写真集

気仙沼観音寺にある歌碑。ピンボケ、機会があれば差し替えよう。
海岸山観音寺の朝ぼらけ空々くろろんと啼くは誰が子ぞ 陀仙、とある。
碑の裏には、辻潤の略歴がびっしり彫られてある。

気仙沼には旅館海光館にも歌碑があり、全国でここにある二つが全てのようだ。 海光館の前の道路を挟んだ前庭に碑はあり、活字体で次の歌が読める。
尾ノ崎の海光館のあねこらは呼べど返事をせぬアネコかな 陀仙
海光館はサービスが悪いとも読める歌だから、何でこんな歌を歌碑にしたのか理解に苦しむ。大方、気仙沼のようなところでは辻潤も大先生として崇められていたのだろう。観音寺には、辻潤の歌碑以外にも同地出身の落合直文の碑とか沢山建てられて居る。辻潤の歌碑だけではあんまりだと気付いたのに違いない。


駒込西福寺にある辻潤の墓。
昨年(1998年)までこの墓碑は西福寺に入って左に五輪塔などと一緒に並んでいて、辻潤の墓には、木の柱が一本立っているきりで、周りが立派な墓だけに余計寂しかった。
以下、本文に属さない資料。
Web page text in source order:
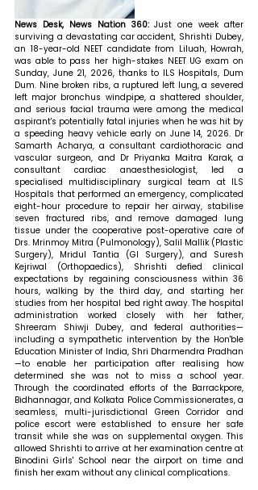
News Desk, News Nation 360: Just one week after
surviving a devastating car accident, Shrishti Dubey,
an 18-year-old NEET candidate from Liluah, Howrah,
was able to pass her high-stakes NEET UG exam on
Sunday, June 21, 2026, thanks to ILS Hospitals, Dum
Dum. Nine broken ribs, a ruptured left lung, a severed
left major bronchus windpipe, a shattered shoulder,
and serious facial trauma were among the medical
aspirant's potentially fatal injuries when he was hit by
a speeding heavy vehicle early on June 14, 2026. Dr
Samarth Acharya, a consultant cardiothoracic and
vascular surgeon, and Dr Priyanka Maitra Karak, a
consultant cardiac anaesthesiologist, led a
specialised multidisciplinary surgical team at ILS
Hospitals that performed an emergency, complicated
eight-hour procedure to repair her airway, stabilise
seven fractured ribs, and remove damaged lung
tissue under the cooperative post-operative care of
Drs. Mrinmoy Mitra (Pulmonology), Salil Mallik (Plastic
Surgery), Mridul Tantia (GI Surgery), and Suresh
Kejriwal (Orthopaedics), Shrishti defied clinical
expectations by regaining consciousness within 36
hours, walking by the third day, and starting her
studies from her hospital bed right away. The hospital
administration worked closely with her father,
Shreeram Shiwji Dubey, and federal authorities—
including a sympathetic intervention by the Hon'ble
Education Minister of India, Shri Dharmendra Pradhan
—to enable her participation after realising how
determined she was not to miss a school year.
Through the coordinated efforts of the Barrackpore,
Bidhannagar, and Kolkata Police Commissionerates, a
seamless, multi-jurisdictional Green Corridor and
police escort were established to ensure her safe
transit while she was on supplemental oxygen. This
allowed Shrishti to arrive at her examination centre at
Binodini Girls' School near the airport on time and
finish her exam without any clinical complications.

西福寺の方がこの墓碑を墓の方に移して下さったのだろう。これで墓らしくなった。
表に、陀仙辻潤の墓、とあり、裏に、昭和十九年十一月二十四日 ですぺらの会 自由クラブ 有志、と刻まれている。
何と言う石かは知らないが、辻潤の好きな老壮の自然に時とともに帰っていくような感じがする。緑の色合いが故人の純粋さを示しているようだ。
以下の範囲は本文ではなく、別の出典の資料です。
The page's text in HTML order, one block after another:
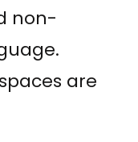
non-
are
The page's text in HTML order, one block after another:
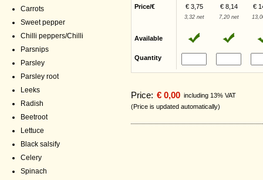
Carrots
Sweet pepper
Chilli peppers/Chilli
Parsnips
Parsley
Parsley root
Leeks
Radish
Beetroot
Lettuce
Black salsify
Celery
Spinach
Price/€ € 3,75 € 8,14 €
3,32 net 7,20 net
Available
Quantity
Price: € 0,00 including 13% VAT
(Price is updated automatically)

辻潤が入院し、後三島寛(無想庵の弟)が勤務した慈雲堂病院の現在の姿。
現在、慈雲堂内科病院、練馬区関町南四丁目にある。当時と同じ場所にあるのかは知らない。
すぐ傍を千川上水が流れている。当時の面影はあるのだろうか。あったところで、どうってことはないが……。

『ダダイスト辻潤』に掲げられて居る辻潤と辻潤の描いた化物。